Cubic edge-transitive bi-$p$-metacirculant

TL;DR

This paper characterizes the automorphism groups of connected cubic edge-transitive bi-p-metacirculants, revealing their existence only for p=3, and classifies certain bi-Cayley graphs, leading to the construction of an infinite family of cubic semisymmetric graphs.

Contribution

It provides a complete characterization of automorphism groups of these graphs and classifies them over specific groups, introducing new infinite families of semisymmetric graphs.

Findings

Connected cubic edge-transitive bi-p-metacirculants exist only for p=3.

Classified bi-Cayley graphs over inner-abelian metacyclic 3-groups.

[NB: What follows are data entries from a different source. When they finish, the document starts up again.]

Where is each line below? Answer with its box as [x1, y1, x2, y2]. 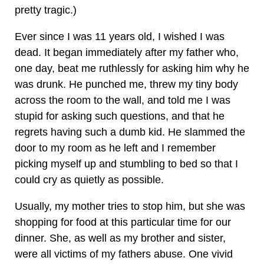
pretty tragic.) [15, 4, 77, 16]
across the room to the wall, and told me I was [15, 94, 230, 106]
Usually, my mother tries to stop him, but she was [15, 200, 245, 212]
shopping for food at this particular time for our [15, 216, 231, 228]
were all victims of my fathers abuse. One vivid [15, 248, 233, 260]
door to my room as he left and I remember [15, 142, 216, 154]
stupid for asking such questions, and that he [15, 110, 225, 122]
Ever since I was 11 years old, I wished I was [15, 31, 225, 42]
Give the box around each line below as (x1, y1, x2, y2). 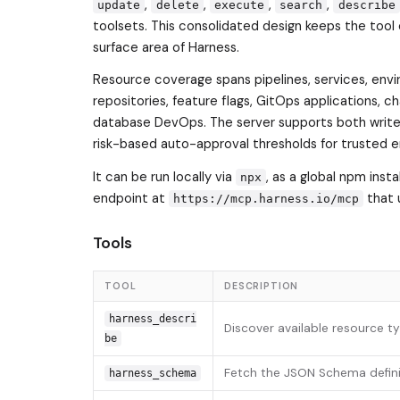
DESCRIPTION (224, 280, 299, 293)
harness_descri (108, 312, 196, 326)
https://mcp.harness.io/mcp (173, 192, 360, 206)
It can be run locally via (93, 168, 236, 187)
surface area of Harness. (93, 37, 239, 56)
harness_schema (108, 367, 196, 380)
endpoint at (93, 189, 169, 208)

Constructed the first infinite family of cubic semisymmetric graphs of order twice a 3-power.

Abstract

A graph is said to be a bi-Cayley graph over a group H if it admits H as a group of automorphisms acting semiregularly on its vertices with two orbits. For a prime p, we call a bi-Cayley graph over a metacyclic p-group a bi-p-metacirculant. In this paper, the automorphism group of a connected cubic edge-transitive bi-p-metacirculant is characterized for an odd prime p, and the result reveals that a connected cubic edge-transitive bi-p-metacirculant exists only when p=3. Using this, a classification is given of connected cubic edge-transitive bi-Cayley graphs over an inner-abelian metacyclic 3-group. As a result, we construct the first known infinite family of cubic semisymmetric graphs of order twice a 3-power.